### PROBLEM TO SOLVE
Give every line from the entries that contains "battery".

===== SOURCE DATA

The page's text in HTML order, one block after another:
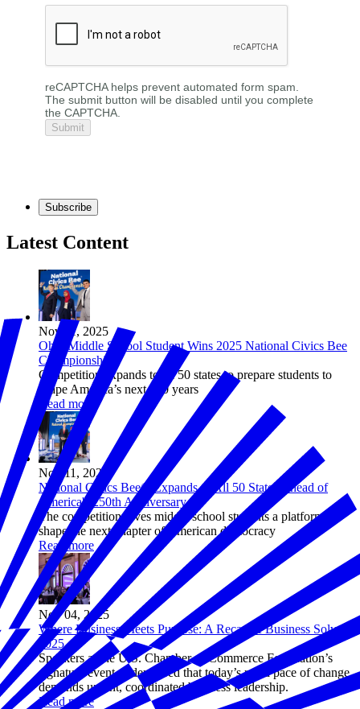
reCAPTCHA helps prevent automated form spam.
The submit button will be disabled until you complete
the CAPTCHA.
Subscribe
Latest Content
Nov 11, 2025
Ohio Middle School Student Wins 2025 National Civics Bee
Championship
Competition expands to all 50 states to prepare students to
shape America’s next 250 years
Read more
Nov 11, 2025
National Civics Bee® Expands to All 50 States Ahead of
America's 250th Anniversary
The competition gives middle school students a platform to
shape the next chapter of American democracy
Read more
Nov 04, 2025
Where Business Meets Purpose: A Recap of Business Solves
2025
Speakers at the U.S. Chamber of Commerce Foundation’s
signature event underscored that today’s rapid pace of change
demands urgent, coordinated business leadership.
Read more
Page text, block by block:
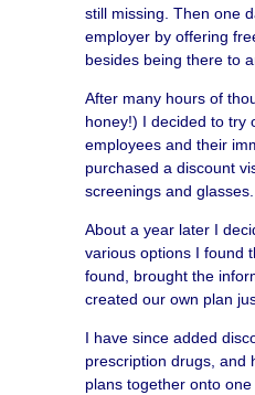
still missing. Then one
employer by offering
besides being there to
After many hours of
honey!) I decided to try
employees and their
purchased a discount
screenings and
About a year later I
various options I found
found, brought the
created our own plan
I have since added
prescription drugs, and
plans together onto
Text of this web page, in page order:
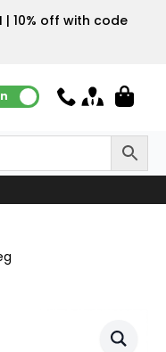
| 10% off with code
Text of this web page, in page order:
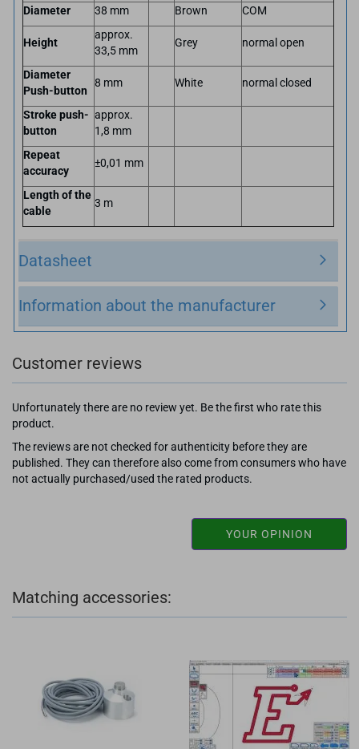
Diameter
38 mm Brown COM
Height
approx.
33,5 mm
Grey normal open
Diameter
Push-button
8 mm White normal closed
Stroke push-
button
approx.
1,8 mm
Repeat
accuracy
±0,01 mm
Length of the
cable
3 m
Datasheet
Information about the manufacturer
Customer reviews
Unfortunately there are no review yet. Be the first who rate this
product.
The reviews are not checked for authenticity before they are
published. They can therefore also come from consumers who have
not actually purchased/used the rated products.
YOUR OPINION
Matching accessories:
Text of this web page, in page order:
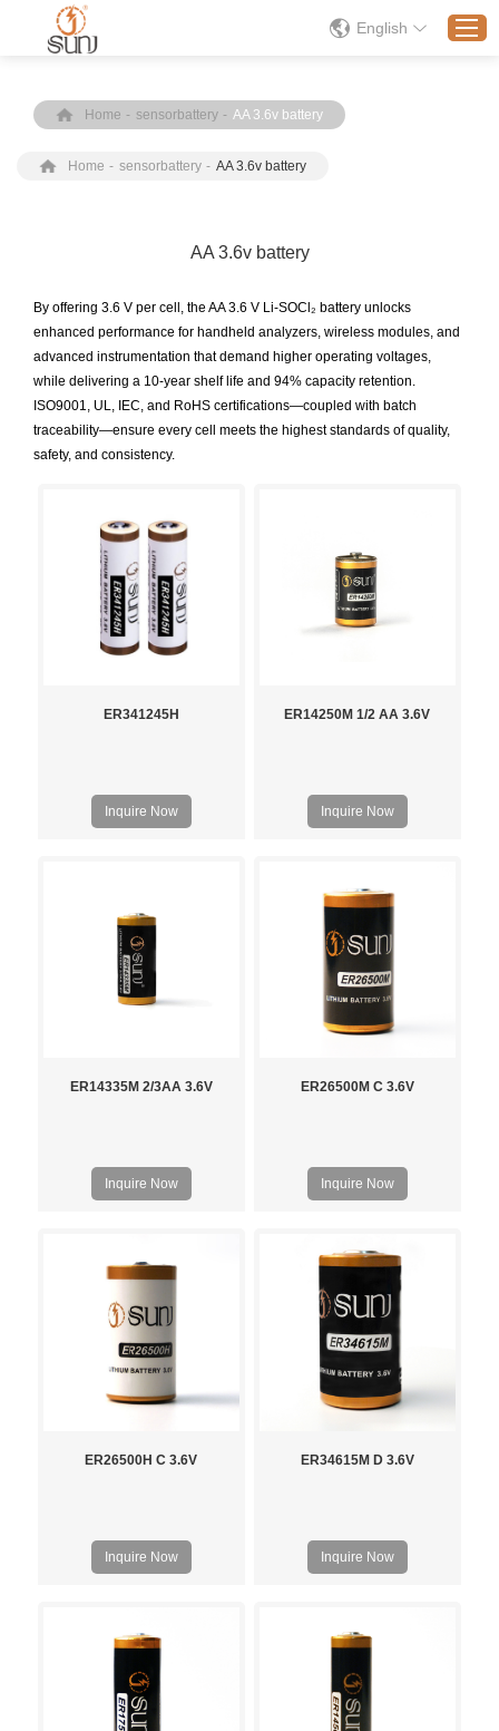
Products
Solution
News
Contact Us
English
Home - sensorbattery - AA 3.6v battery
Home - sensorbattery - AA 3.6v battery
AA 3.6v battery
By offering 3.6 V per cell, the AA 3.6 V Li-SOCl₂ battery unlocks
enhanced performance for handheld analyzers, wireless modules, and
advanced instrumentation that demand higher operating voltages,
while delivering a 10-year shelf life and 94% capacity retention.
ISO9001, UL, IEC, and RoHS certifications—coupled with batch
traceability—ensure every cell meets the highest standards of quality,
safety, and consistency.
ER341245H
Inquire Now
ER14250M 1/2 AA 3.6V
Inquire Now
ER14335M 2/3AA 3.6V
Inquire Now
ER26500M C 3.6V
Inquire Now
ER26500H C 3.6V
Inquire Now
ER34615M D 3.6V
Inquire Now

==========

### OUTPUT OF THE EXERCISE
Home - sensorbattery - AA 3.6v battery
Home - sensorbattery - AA 3.6v battery
AA 3.6v battery
By offering 3.6 V per cell, the AA 3.6 V Li-SOCl₂ battery unlocks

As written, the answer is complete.